Henry
Henry

Reputation: 6620

Is this the most natural way to read structs from a binary file?

I just realized this is quite similar to What is the best way to parse binary protocols with Rust


Is this the most natural way to read structs from a binary file using Rust?

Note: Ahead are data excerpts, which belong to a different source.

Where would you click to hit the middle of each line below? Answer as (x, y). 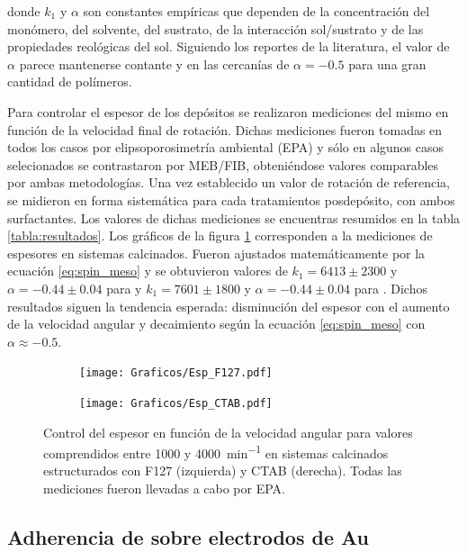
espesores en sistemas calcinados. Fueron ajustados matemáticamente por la (216, 253)
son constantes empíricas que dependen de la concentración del (256, 11)
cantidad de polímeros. (70, 81)
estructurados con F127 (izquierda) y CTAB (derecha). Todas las (223, 471)
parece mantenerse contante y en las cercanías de (154, 63)
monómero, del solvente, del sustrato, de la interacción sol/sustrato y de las (216, 28)
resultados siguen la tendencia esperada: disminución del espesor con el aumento (229, 306)
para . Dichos (391, 288)

It works but seems a bit odd (why can't I just fill the struct wholesale?).

extern crate byteorder;
use byteorder::{ByteOrder, LittleEndian};

struct Record {
    latch: u32,
    total_energy: f32,
    x_cm: f32,
    y_cm: f32,
    x_cos: f32,
    y_cos: f32,
    weight: f32
}

impl Record {
    fn make_from_bytes(buffer: &[u8]) -> Record {
        Record {
            latch: LittleEndian::read_u32(&buffer[0..4]),
            total_energy: LittleEndian::read_f32(&buffer[4..8]),
            x_cm: LittleEndian::read_f32(&buffer[8..12]),
            y_cm: LittleEndian::read_f32(&buffer[12..16]),
            x_cos: LittleEndian::read_f32(&buffer[16..20]),
            y_cos: LittleEndian::read_f32(&buffer[20..24]),
            weight: LittleEndian::read_f32(&buffer[24..28]),
        }
    }
}

Upvotes: 6

Views: 3155

Answers (1)

antoyo
antoyo

Reputation: 11933

Have a look a the nom crate: it is very useful to parse binary data.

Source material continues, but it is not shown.